Para algunas de las enfermedades que les llamamos grandes, como sida, malaria y tuberculosis, tenemos un sistema de vigilancia. Estamos comenzando a ver casos de resistencia en tuberculosis, muy poco en sida y malaria pero comienza. Tenemos resistencia múltiple a escala hospitalaria, particularmente en las unidades de cuidados intensivos neonatales donde periódicamente se dan esos brotes por estas bacterias para las cuales ya no tenemos antibióticos.

¿Qué consecuencias implica la resistencia a los antibióticos para los países pobres como El Salvador?

Es un problema para todos porque en primer lugar está el sufrimiento para la persona y para su familia y por otro lado porque cada vez tenemos que usar antibióticos más costosos o eventualmente no tenemos antibiótico alguno. El problema más grande en los países pobres es que son los países que tienen menos regulado el acceso, por ejemplo, a los medicamentos antimicrobianos, a través de recetas.

Se venden libres en las farmacias o las personas los adquieren en los mercados populares; tienen la capacidad incluso de comprarlos por unidades en vez de comprar por caja o el tratamiento completo (que no es menor a siete o 10 días). Lo pueden comprar por tres o cinco pastillas. Piensan que si se toman eso les baja la fiebre y lo dejan de tomar, cuando a lo mejor ni lo necesitan o lo necesitaban pero tomar el tratamiento completo.

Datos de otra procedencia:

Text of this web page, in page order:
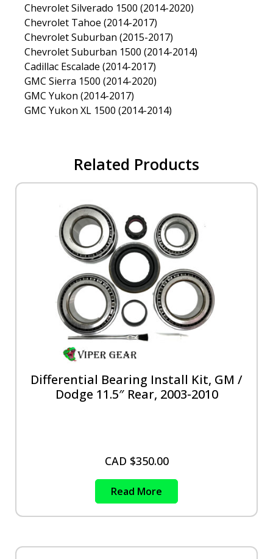
Chevrolet Silverado 1500 (2014-2020)
Chevrolet Tahoe (2014-2017)
Chevrolet Suburban (2015-2017)
Chevrolet Suburban 1500 (2014-2014)
Cadillac Escalade (2014-2017)
GMC Sierra 1500 (2014-2020)
GMC Yukon (2014-2017)
GMC Yukon XL 1500 (2014-2014)
Related Products
Differential Bearing Install Kit, GM /
Dodge 11.5″ Rear, 2003-2010
CAD $350.00
Read More
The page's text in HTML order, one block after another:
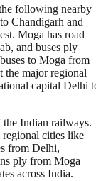
following nearby
Chandigarh and
Moga has road
and buses ply
to Moga from
the major regional
capital Delhi
Indian railways.
cities like
from Delhi,
ply from Moga
across India.
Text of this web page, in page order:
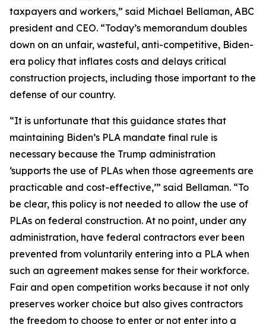
taxpayers and workers,” said Michael Bellaman, ABC
president and CEO. “Today’s memorandum doubles
down on an unfair, wasteful, anti-competitive, Biden-
era policy that inflates costs and delays critical
construction projects, including those important to the
defense of our country.
“It is unfortunate that this guidance states that
maintaining Biden’s PLA mandate final rule is
necessary because the Trump administration
‘supports the use of PLAs when those agreements are
practicable and cost-effective,’” said Bellaman. “To
be clear, this policy is not needed to allow the use of
PLAs on federal construction. At no point, under any
administration, have federal contractors ever been
prevented from voluntarily entering into a PLA when
such an agreement makes sense for their workforce.
Fair and open competition works because it not only
preserves worker choice but also gives contractors
the freedom to choose to enter or not enter into a
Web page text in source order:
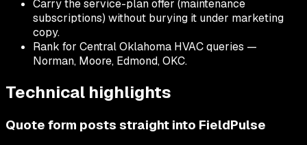
Carry the service-plan offer (maintenance
subscriptions) without burying it under marketing
copy.
Rank for Central Oklahoma HVAC queries —
Norman, Moore, Edmond, OKC.
Technical highlights
Quote form posts straight into FieldPulse
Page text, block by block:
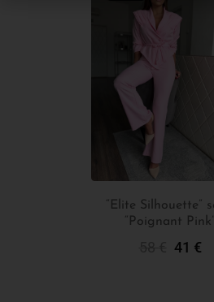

Ese es el mayor problema en los países pobres porque hay mucha liberalidad en el acceso al antibiótico, mucha medicación y muchas veces los profesionales están menos conscientes de estos problemas y medican antibióticos muy poderosos cuando podrían comenzar por lo más sencillo: antibióticos que son más económicos, menos tóxicos. Y muchas veces dan antibióticos para enfermedades que no necesitan antibióticos como las virales porque confunden que fiebre es igual que antibiótico.

¿Qué pueden hacer los Estados de nuestros países para evitar la resistencia antibiótica?

Lo que estamos haciendo con los ministerios de Salud es en primer lugar conociendo la situación específica de cada país en cuanto a la resistencia. Trabajando con los laboratorios, con gente de las secciones de infección hospitalaria que son los que ven el problema para que reporten, y compartan la información. Congresos como este (el Congreso Panamericano de Infectología) ayudan mucho a conocer la situación. Y por otro lado luego de conocer el problema, armar comisiones nacionales de trabajo que busquen todos estos distintos puntos dentro y fuera del sector salud.

Fuera del sector salud hay un uso grande de antibióticos; 80% de los antibióticos se usa en la crianza de animales, en la industria avícola, etcétera. Hay que ir por ahí porque ya se mete eso dentro de la cadena alimentaria y comienza a haber bacterias que desarrollan resistencia debido a ese uso en la cadena alimentaria.

¿Cuáles podrían ser las recomendaciones puntuales?

En el sector salud tres áreas: mejorar la vigilancia, adiestrar mejor al cuerpo médico para que aprenda a manejar mejor los antibióticos y con el público educarlo, formarlo, explicarle que tiene un arma preciosa que no la debe desperdiciar porque si no volveremos hacia atrás un siglo cuando no teníamos antibióticos. Lo más fuerte que hemos tenido en el siglo XX han sido los antibióticos y las vacunas, entonces no podemos perder eso.